Some commands remain available even when an update is required: curio help, curio --help, curio --version, curio fields, curio skills, curio settings, curio claude, and curio update.
Each CLI release also declares the minimum Curio app version it requires. If your installed Curio app is too old, the CLI will refuse the request and tell you which Curio version is required.
After Installing the CLI
You can use curio on its own from Terminal, scripts, or other tools that can run command line programs.
If you want an AI coding assistant to work with Curio projects more directly, you may also want to:
- Install AI Agent Skills with the Installing skills workflow, which places CLI-oriented skills in the shared
~/.agentsfolder or a platform-specific folder for agents such as Claude Code, Codex, or Antigravity CLI. - Install the Claude Desktop connector with
curio claude installfor Claude Desktop’s Chat and Cowork tabs.
Two Ways to Work
By default, curio talks to the running Curio app. This mode supports everything, including selection-based queries, Organizer creation, property changes, import/export, and navigation by UUID.

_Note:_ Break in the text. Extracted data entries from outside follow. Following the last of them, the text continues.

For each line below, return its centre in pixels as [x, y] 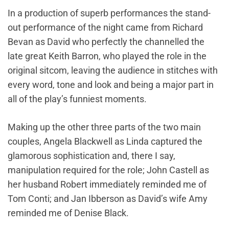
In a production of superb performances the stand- [109, 13]
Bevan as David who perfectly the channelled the [106, 42]
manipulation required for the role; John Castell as [108, 170]
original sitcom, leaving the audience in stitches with [113, 70]
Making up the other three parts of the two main [104, 127]
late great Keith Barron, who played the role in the [107, 56]
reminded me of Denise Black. [68, 213]
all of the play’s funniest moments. [77, 99]

curio query "#active" --fields id,title
You can also point the CLI at a project file directly using --project:
curio query --project ~/Documents/MyProject.curio "#active" --fields id,title
This direct mode is read-only, so it is ideal for scripts and automations that need to inspect a project without launching Curio first.
Important
--project mode is read-only.
You can use it with query, get, sections, assets, and tags, but not set, create, export, import, navigate, or status.
Note
Direct project access requires a recent activation token.

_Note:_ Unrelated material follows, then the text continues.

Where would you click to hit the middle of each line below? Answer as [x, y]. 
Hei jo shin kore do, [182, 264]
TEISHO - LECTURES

If you see a NotActivated error, simply launch the Curio app once and try again.
Finding Help
The CLI is self-documenting. These commands are the quickest way to inspect the capabilities of the version you have installed:
curio help
curio --help
curio fields
curio fields due_date
curio tags
curio settings list
curio skills list
curio claude doctor
curio mcp-server --log ~/Library/Logs/curio-mcp.log
curio status
curio --version
Use --verbose with most commands if you want diagnostic details about transport selection, repository discovery, or activation handling.
CLI Settings
The CLI supports user settings in:
~/.curio/settings.json
Use curio settings to inspect and update the file instead of editing it by hand:
curio settings list
curio settings get query.max_chars
curio settings set query.max_chars=4000
curio settings set output.pretty_json=no
curio settings remove query.max_chars
curio settings path
curio settings reveal
Settings are addressed by dotted keys and stored as nested JSON.
Explicit command-line flags still win over settings.

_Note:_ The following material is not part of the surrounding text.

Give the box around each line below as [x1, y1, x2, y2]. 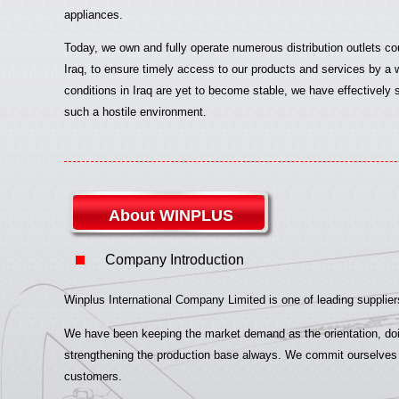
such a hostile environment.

Boolean settings accept true/false, yes/no, on/off, and 1/0.
Use curio settings reveal to create the settings file if needed and reveal it in Finder.
| Setting | Type | Default | Description |
|---|---|---|---|
query.max_chars |
integer | unset | Default text truncation for curio query; explicit --max-chars wins. |
output.pretty_json |
boolean | true |
Pretty-print normal JSON responses. Set to no for compact script output. |
output.color |
string | auto |
Terminal styling: auto, always, or never. |
diagnostics.verbose |
boolean | false |
Enable verbose diagnostics by default. |
batch.continue_on_error |
boolean | false |
Continue batch execution after a failed line unless stopped by another fatal condition. |
mcp.log_path |
string | unset | Default log path for curio mcp-server; explicit --log wins. |
transport.send_timeout_seconds |
number | 10.0 |
Timeout for sending requests to the running Curio app. |
transport.receive_timeout_seconds |
number | 10.0 |
Timeout while waiting for the running Curio app to reply. |
curio.install_preference |
string | auto |
Preferred Curio install for direct project reads when both editions are present: auto, direct, or mas. |
AI Agent Skills
The Curio CLI bundles skill files that teach CLI-capable AI agents how to use the curio command effectively.
The installable CLI skills are linked into each platform’s skill directory as symlinks pointing at the bundled files under /Library/Application Support/CurioCLI/skills/, so they always reflect the latest installed CLI version automatically.
Two skills are installed by curio skills install ...:
- curio — general CLI skill covering all commands, transport modes, fields, workflows, and error handling.
- curio-query — query language skill covering boolean logic, tags, dates, comparisons, and result-shaping commands.
A third bundled skill, curio-mcp, remains in the installation for reference and for legacy/manual hosts that support separate uploaded skill packages.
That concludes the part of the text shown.